━━ Source material

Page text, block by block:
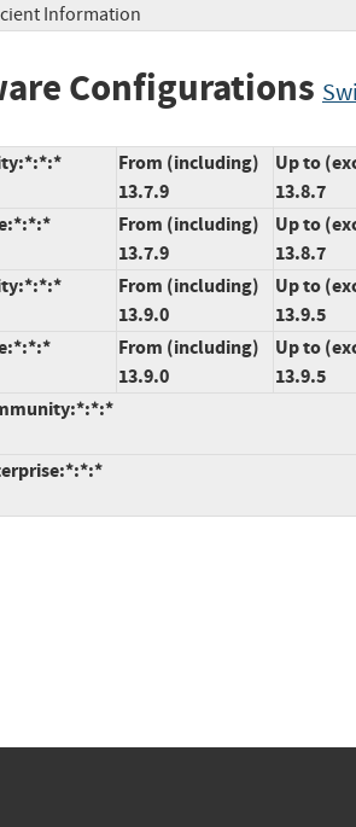
Information
Configurations
From (including)
13.7.9
Up to
13.8.7
From (including)
13.7.9
Up to
13.8.7
From (including)
13.9.0
Up to
13.9.5
From (including)
13.9.0
Up to
13.9.5

━━━━

Exercise description — The copy you return must match the records above exactly, minus any images.

Task response —
Page text, block by block:
Information
Configurations
From (including)
13.7.9
Up to
13.8.7
From (including)
13.7.9
Up to
13.8.7
From (including)
13.9.0
Up to
13.9.5
From (including)
13.9.0
Up to
13.9.5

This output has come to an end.